T Nation

Useless Hamstring Exercises


#1

In the 8 Keys of Strength article, Dave Tate mentioned that most people's hamstring strength was very poor, and as a result, the first time they started using a real Glute Ham machine, they would have to build up to it. Last night was the first time I was ever able to use a GHR, and I discovered that Dave was absolutely right, even to his predictions of how many reps most people can do.

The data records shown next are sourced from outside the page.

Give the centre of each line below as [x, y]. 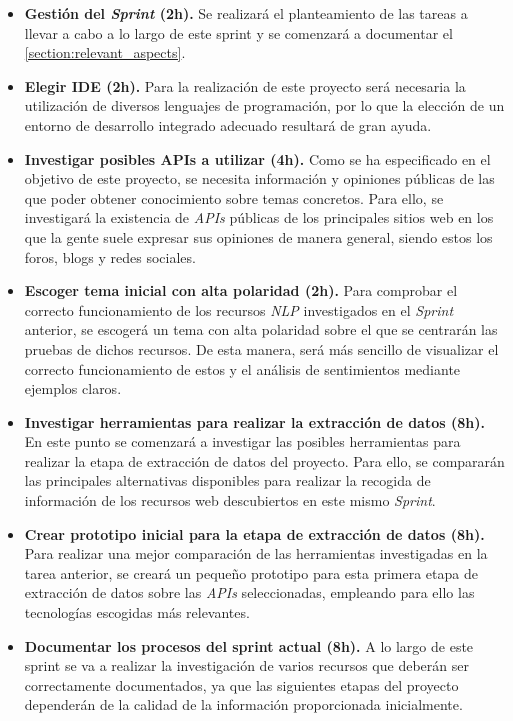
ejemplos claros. [73, 388]
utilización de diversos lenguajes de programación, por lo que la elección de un [264, 105]
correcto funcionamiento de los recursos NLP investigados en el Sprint [239, 309]
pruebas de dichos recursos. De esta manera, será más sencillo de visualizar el [261, 348]
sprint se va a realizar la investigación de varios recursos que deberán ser [246, 665]
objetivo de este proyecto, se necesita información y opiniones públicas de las [259, 178]
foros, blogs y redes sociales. [110, 256]
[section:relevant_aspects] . [105, 52]
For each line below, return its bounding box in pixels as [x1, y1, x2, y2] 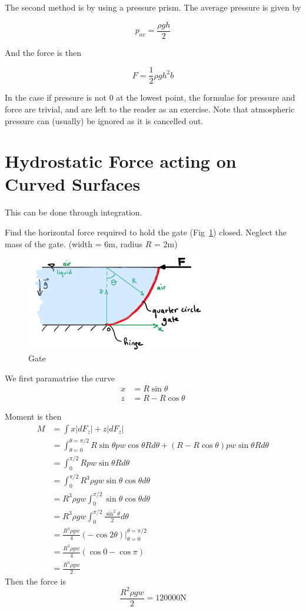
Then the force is [5, 575, 66, 587]
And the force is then [5, 46, 82, 58]
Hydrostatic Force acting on [5, 149, 237, 173]
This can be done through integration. [5, 206, 142, 218]
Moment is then [5, 410, 62, 423]
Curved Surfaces [5, 172, 141, 196]
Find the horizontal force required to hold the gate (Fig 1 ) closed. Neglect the [5, 226, 287, 238]
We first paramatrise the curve [5, 371, 115, 384]
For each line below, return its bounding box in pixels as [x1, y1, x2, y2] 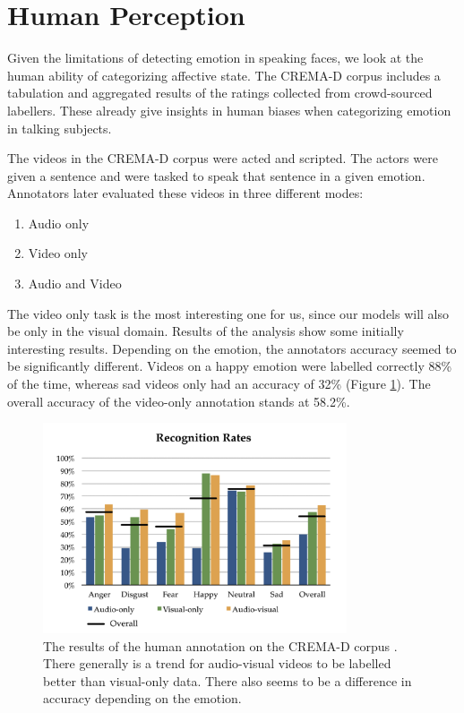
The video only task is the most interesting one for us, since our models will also [7, 304, 450, 322]
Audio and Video [28, 274, 122, 293]
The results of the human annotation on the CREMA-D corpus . [43, 636, 398, 655]
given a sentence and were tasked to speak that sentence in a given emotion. [7, 166, 425, 185]
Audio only [28, 213, 90, 232]
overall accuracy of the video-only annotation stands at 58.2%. [7, 391, 350, 410]
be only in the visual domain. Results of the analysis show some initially [7, 322, 404, 340]
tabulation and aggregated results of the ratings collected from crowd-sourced [7, 83, 433, 102]
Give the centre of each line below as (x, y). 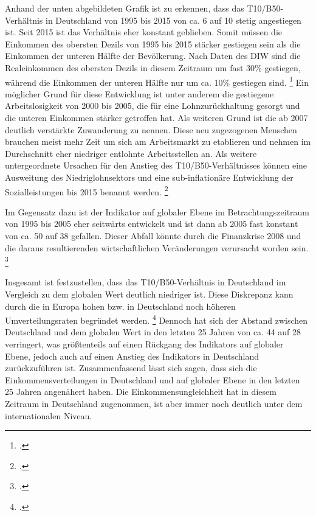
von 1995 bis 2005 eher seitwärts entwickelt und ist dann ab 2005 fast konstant (152, 224)
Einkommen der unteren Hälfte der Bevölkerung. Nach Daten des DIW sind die (153, 56)
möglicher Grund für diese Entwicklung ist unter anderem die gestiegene (139, 93)
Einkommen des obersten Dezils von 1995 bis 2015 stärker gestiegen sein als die (153, 44)
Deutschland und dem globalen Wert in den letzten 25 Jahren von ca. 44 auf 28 (153, 332)
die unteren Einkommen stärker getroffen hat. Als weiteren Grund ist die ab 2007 (156, 117)
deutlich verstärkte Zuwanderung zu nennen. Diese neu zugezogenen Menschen (151, 129)
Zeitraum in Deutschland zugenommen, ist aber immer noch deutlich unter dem (154, 404)
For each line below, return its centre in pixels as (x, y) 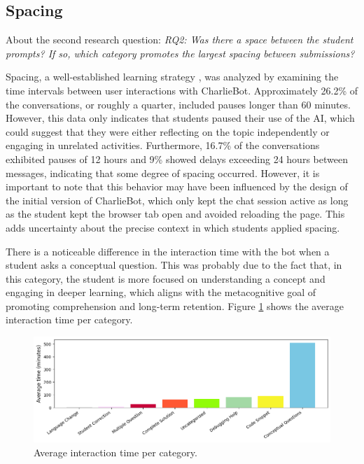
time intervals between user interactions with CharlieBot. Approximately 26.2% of (182, 90)
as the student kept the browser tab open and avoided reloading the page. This (175, 214)
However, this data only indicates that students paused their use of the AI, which (180, 118)
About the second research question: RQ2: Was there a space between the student (180, 40)
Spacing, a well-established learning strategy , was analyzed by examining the (172, 77)
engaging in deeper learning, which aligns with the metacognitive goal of (161, 292)
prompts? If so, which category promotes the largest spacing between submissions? (180, 53)
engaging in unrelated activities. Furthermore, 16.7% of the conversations (163, 145)

Now here is my question: I have been doing the suggested exercises for hamstrings when you don't have access to a bench, and I am still very weak in this movement. Are the other hamsting exercises just not that valuable, or am I just struggling to adapt to the GHR bench? And yes, I have been doing the other exercises with good form.


#2

Someone in another thread mentioned using the pulldown machine for assisted GHR. Knees on the seat, calves under the knee pads, & pulling down on the cable. I haven't tried this but it sounds like it would work.


#3

Try the "natural" version of the glute-ham raise. Kneel on the ground or bench, anchor your feet and perform the movement just like you would on a GHR bench. The beauty of this exercise is that you can manipulate the degree of difficulty by a) lowering yourself slowly b) pushing off into the concentric phase with varying amounts of force.


#4

Brother to be honest the only thing that increased my GHR capacity was doing GHR's. I do about everything else as well, like you mentioned, but I realized I had to GHR's at LEAST twice a week to improve. I'm a 750 squatter and still got my ass kicked by that damn GHR bench. I can definitely tell they are helping.


#5

Totally agree - this one can be brutal (although the true GHRs on the GHR bench are even tougher). I do these a lot and they punish you... in a good way.


#6

I've doen "natural "GHRs, and while they were a bitch, the GHR machine still blows them away. I remember reading that Dave Tate calls them "manual hamstring curls". He was really insistne that the foot plate be long enough to drive your toes into. Anyways, I'm going to be doing them in my warmups, so I'm looking at hitting them 4 times a week until I've built up to doing themas part of my regular leg workout.


#7

Honestly I never found GHG's to be too hard, with or without the hip extension. Most powerlifters use it as a sort of leg curl machine, not in the way it was used by sprinters, which involved both hip extension and knee flexion, which takes advantage of the biarticulate nature of the hamstrings. I probably found them easy because I'm not in the highest weight class that I could compete in, however, most people on this forum are not so I think most people here should find true GHG's easy.